Write a SQL query for a report that provides the following information for each person in the Person table, regardless if there is an address for each of those people:
FirstName, LastName, City, State
分析:
如何连接两张表?
-
由Question中的
or each person in the Person table, regardless if there is an address for each of those people:,可知,此时用外连接,如果用内连接则结果集不包含那些地址为空的Person,用外连接可以保证所有Person都在结果集中。 -
由于结果集包含的列名都是不同的,所以可以省略alias(别名),如:
SELECT FirstName, LastName, City, State FROM Person LEFT OUTER JOIN Address ON Person.PersonId = Address.PersonId; -
由于两张表连接的条件都是PersonId,所以可用USING关键字,如:
SELECT FirstName, LastName, City, State FROM Person LEFT OUTER JOIN Address USING(PersonId);
Solution:
-
比较常规的Solution:
SELECT p.FirstName, p.LastName, a.City, a.State FROM Person p LEFT OUTER JOIN Address a ON p.PersonId = a.PersonId;
176. Second Highest Salary
传送门:https://leetcode.com/problems/second-highest-salary/
Question:
Write a SQL query to get the second highest salary from the Employee
table.
+----+--------+
| Id | Salary |
+----+--------+
| 1 | 100 |
| 2 | 200 |
| 3 | 300 |
+----+--------+
For example, given the above Employee table, the second highest salary is 200. If there is no second highest salary, then the query should return null.
分析:
1. second怎么实现?
-
MySQL对于SQL语言的扩展中,添加了limit子句,当limit子句带两个参数时,就可以实现这样的功能。
2. null怎么实现?
-
第一次做题的时候,根本就没有想到null的问题,所以理所当然的错了,而且错的不知所措-_-,后来去讨论区看了看,原来是因为,empty和null是两个东西,必须要把结果集处理为null。

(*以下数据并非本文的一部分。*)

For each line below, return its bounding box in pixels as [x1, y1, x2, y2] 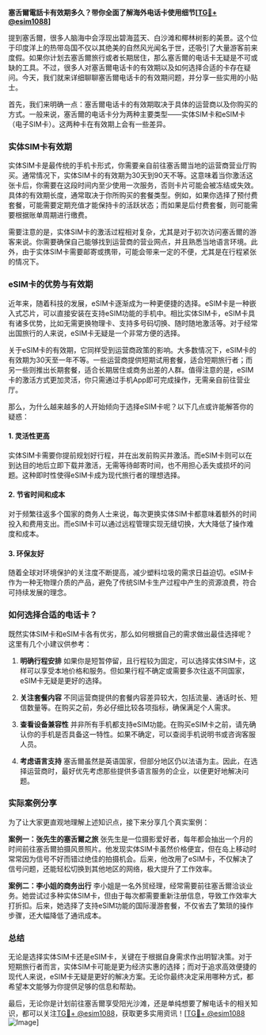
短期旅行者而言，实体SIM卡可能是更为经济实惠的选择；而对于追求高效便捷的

发现有个方法可以解决,那就是UNION:
Solution:
SELECT distinct(Salary) as SecondHighestSalary FROM Employee UNION select null as SecondHighestSalary ORDER BY SecondHighestSalary DESC LIMIT 1,1; -
distinct关键字用来去除重复项,这个也是我之前没有考虑到的。
-
假设第一行的SELECT查询返回的结果集为空(empty)的话,那么最后结果集就为null。
3. 取巧的办法
-
同样也是来自于讨论区:
Solution:
SELECT MAX(Salary) as SecondHighestSalary FROM Employee WHERE Salary < (SELECT MAX(Salary) FROM Employee); -
这种写法很巧妙,先用子查询返回原来结果集中最大(MAX)的记录,然后用过滤(WHERE)来得到第二大的记录。
4. 比较
-
从runtime上看,显然取巧的方法要快,然而有局限性,只能得到第二大的记录,如果想要第三大、第四大的记录呢?
-
从拓展性来看,第一种方法显示更好,只需要修改limit子句的第一个参数作为偏移量即可。
177. Nth Highest Salary
传送门:https://leetcode.com/problems/nth-highest-salary/
Question:
Write a SQL query to get the nth highest salary from the Employee table.
+----+--------+
| Id | Salary |
+----+--------+
| 1 | 100 |
| 2 | 200 |
| 3 | 300 |
+----+--------+
For example, given the above Employee table, the nth highest salary where n = 2 is 200. If there is no nth highest salary, then the query should return null.
分析:
-
此题与176. Second Highest Salary中解法相同,因为MySQL指定第一个序号为0,所以第N个最高薪水对应从大到小的第N-1个记录,最开始我是这样写的:
CREATE FUNCTION getNthHighestSalary(N INT) RETURNS INT BEGIN RETURN ( # Write your MySQL query statement below. SELECT DISTINCT Salary FROM Employee UNION SELECT null ORDER BY Salary DESC LIMIT N-1, 1 ); END然而会出现Runtime Error,查了一下才知道,LIMIT子句中不能出现表达式,必须接受numeric arguments。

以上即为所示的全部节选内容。